Mise à jour : août 2024
Notes
[1] Les données pour les magazines sont tirées d’Infopresse jusqu’en 2017, puis d’estimations du CEM à partir de 2018. En 2017, Infopresse a changé de source de données, passant d’Ad Dynamics à Numerator. Nous incluons tout de même ces données à titre indicatif.
[2] Par presse hebdomadaire, nous utilisons ici l’acceptation au sens large propre au Québec, soit l’industrie des journaux, excluant la presse quotidienne.
[3] Dans ce dernier cas, il s’agit de la donnée canadienne.
[4] Nous avons exclu les services des propriétés Google Network (comme le service AdSense), qui s’apparentent à un service de courtier publicitaire.

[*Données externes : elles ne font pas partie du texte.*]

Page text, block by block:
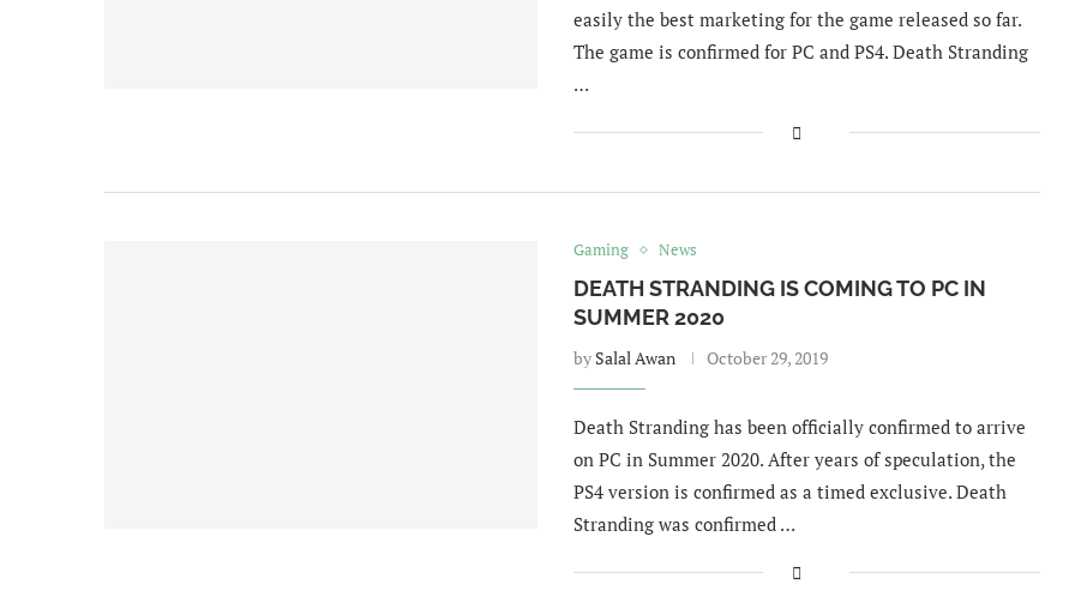
easily the best marketing for the game released so far.
The game is confirmed for PC and PS4. Death Stranding
…
Gaming News
DEATH STRANDING IS COMING TO PC IN
SUMMER 2020
by Salal Awan October 29, 2019
Death Stranding has been officially confirmed to arrive
on PC in Summer 2020. After years of speculation, the
PS4 version is confirmed as a timed exclusive. Death
Stranding was confirmed …
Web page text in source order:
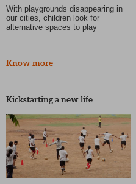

[5] X n’étant plus coté en bourse, ces chiffres ne sont plus divulgués publiquement. Les données les plus récentes sont donc toujours celles de 2021. Il y a toutefois consensus quant à la chute involontaire des revenus publicitaires de la plateforme depuis et celle-ci tente de varier davantage ses sources de revenus.
[6] Institut de la statistique du Québec (2022), Produit intérieur brut réel, Comptes économiques des revenus et dépenses, Édition 2022
[7] Calculs du Centre d’études sur les médias à partir des informations publiées sur les contrats de publicité et de promotion par le ministère en vertu de la Loi sur l’accès aux documents des organismes publics et sur la protection des renseignements personnels. https://www.msss.gouv.qc.ca/ministere/acces_info/contrats-de-publicite-et-de-promotion/
[8] Services publics et Approvisionnement Canada, Rapports annuels sur la publicité du gouvernement du Canada. https://www.tpsgc-pwgsc.gc.ca/pub-adv/annuel-annual-fra.html
[9] Institut de la statistique du Québec (2022), Produit intérieur brut réel, Comptes économiques des revenus et dépenses, Édition 2022 et Indice des prix à la consommation.
[10] Faute de données isolées sur les revenus publicitaires en ligne des magazines et de la radio au Québec, nous ne pouvons pas savoir la part de revenus en ligne de l’ensemble des médias traditionnels. Toutefois, la combinaison des revenus en ligne des quotidiens, des hebdomadaires et de la télévision équivaut à 4 % de l’ensemble des revenus publicitaires numériques de 2022.